Regulatory Updates

Navigating Global SaMD Regulations: FDA, EU MDR, TGA, PMDA, NMPA Guide

Taylor Esser

Last updated: May 12, 2026

Software as a Medical Device (SaMD) is transforming healthcare, enabling AI-driven diagnostics, real-time patient monitoring, and advanced clinical decision support. As SaMD solutions become more sophisticated, particularly those powered by machine learning and adaptive algorithms, navigating an increasingly complex and rapidly evolving global regulatory landscape is critical to ensuring safety, efficacy, and timely market access.

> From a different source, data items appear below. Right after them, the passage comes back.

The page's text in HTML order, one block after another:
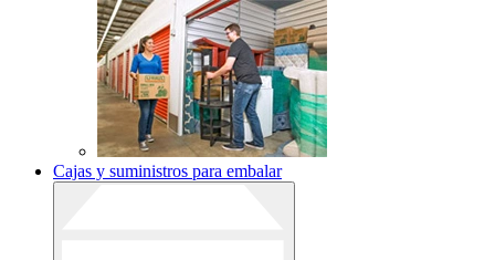
Cajas y suministros para embalar
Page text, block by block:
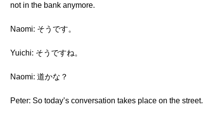
not in the bank anymore.
Naomi: そうです。
Yuichi: そうですね。
Naomi: 道かな？
Peter: So today’s conversation takes place on the street.
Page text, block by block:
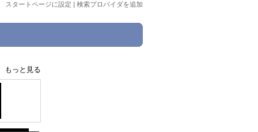
スタートページに設定 | 検索プロバイダを追加
もっと見る
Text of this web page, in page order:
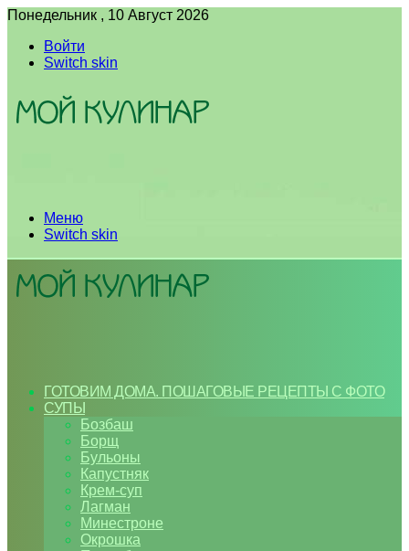
Понедельник , 10 Август 2026
Войти
Switch skin
Меню
Switch skin
ГОТОВИМ ДОМА. ПОШАГОВЫЕ РЕЦЕПТЫ С ФОТО
СУПЫ
Бозбаш
Борщ
Бульоны
Капустняк
Крем-суп
Лагман
Минестроне
Окрошка

This guide reflects the regulatory landscape as of April 2026, incorporating the most significant recent developments including the FDA’s new Quality Management System Regulation, the EU AI Act’s August 2026 high-risk AI deadline, Australia’s new AI SaMD guidance, and changes to clinical decision support software policy.

What is SaMD?

According to the International Medical Device Regulators Forum (IMDRF), SaMD is software intended for medical purposes that operates independently of a physical medical device. Unlike embedded software or firmware, SaMD often runs on cloud platforms, smartphones, or web applications, introducing unique compliance, cybersecurity, and post-market obligations.

Common SaMD Applications:

  • AI-driven diagnostic imaging tools
  • Mobile apps for vital sign monitoring or chronic condition management
  • Clinical Decision Support Systems (CDSS)
  • Digital therapeutics
  • Adaptive machine learning models for disease prediction or treatment planning

Global Regulatory Overview for SaMD

Regulatory authorities classify SaMD based on risk and intended use, which affects submission requirements, review pathways, and post-market obligations.

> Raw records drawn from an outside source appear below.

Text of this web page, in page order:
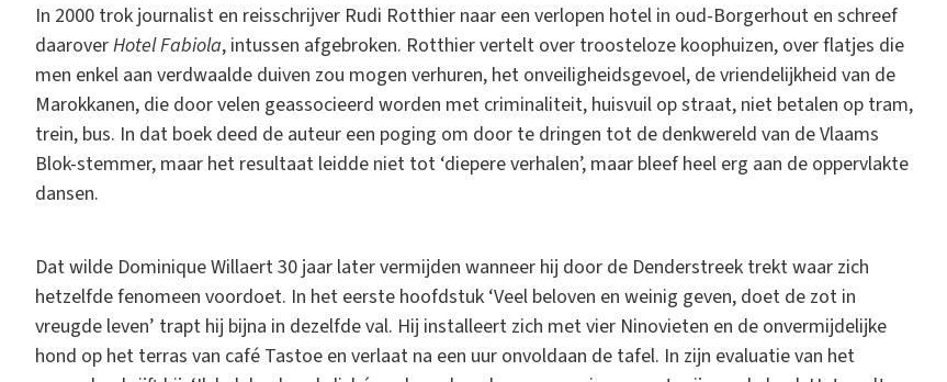
In 2000 trok journalist en reisschrijver Rudi Rotthier naar een verlopen hotel in oud-Borgerhout en schreef
daaroverHotel Fabiola, intussen afgebroken. Rotthier vertelt over troosteloze koophuizen, over flatjes die
men enkel aan verdwaalde duiven zou mogen verhuren, het onveiligheidsgevoel, de vriendelijkheid van de
Marokkanen, die door velen geassocieerd worden met criminaliteit, huisvuil op straat, niet betalen op tram,
trein, bus. In dat boek deed de auteur een poging om door te dringen tot de denkwereld van de Vlaams
Blok-stemmer, maar het resultaat leidde niet tot ‘diepere verhalen’, maar bleef heel erg aan de oppervlakte
dansen.
Dat wilde Dominique Willaert 30 jaar later vermijden wanneer hij door de Denderstreek trekt waar zich
hetzelfde fenomeen voordoet. In het eerste hoofdstuk ‘Veel beloven en weinig geven, doet de zot in
vreugde leven’ trapt hij bijna in dezelfde val. Hij installeert zich met vier Ninovieten en de onvermijdelijke
hond op het terras van café Tastoe en verlaat na een uur onvoldaan de tafel. In zijn evaluatie van het

Region Classification Submission Pathway Key Local Considerations Time to Approval
FDA (US) Class I–III 510(k), De Novo, PMA TPLC approach for AI; QMSR in effect Feb 2026; PCCP for algorithm changes; SBOM required 3-12 months
EU MDR

+AI Act

Class I–III CE Mark via Notified Body Dual MDR + AI Act compliance for AI-enabled SaMD from Aug 2026; EUDAMED mandatory May 2026 6-18 months
TGA (Australia) Class I–III ARTG Inclusion New Feb 2026 AI SaMD guidance; intended purpose determines scope, not AI features 3–9 months
Health Canada Class I–IV Medical Device License Risk classification, QMS; MDSAP participation benefits 6–12 months
PMDA (Japan) Class I–III  Pre-market Approval / Notification Japanese labeling required; Priority Japanese clinical data often required; AI-specific guidance evolving 6-18 months
NMPA (China) Class I–III Registration dossier Local testing, data hosting, Mandarin labeling; local clinical trials typically required  12–24 months

Tip: Always map intended use to each region’s risk classification before initiating development. Classification mistakes remain the top cause of submission delays and rejected applications.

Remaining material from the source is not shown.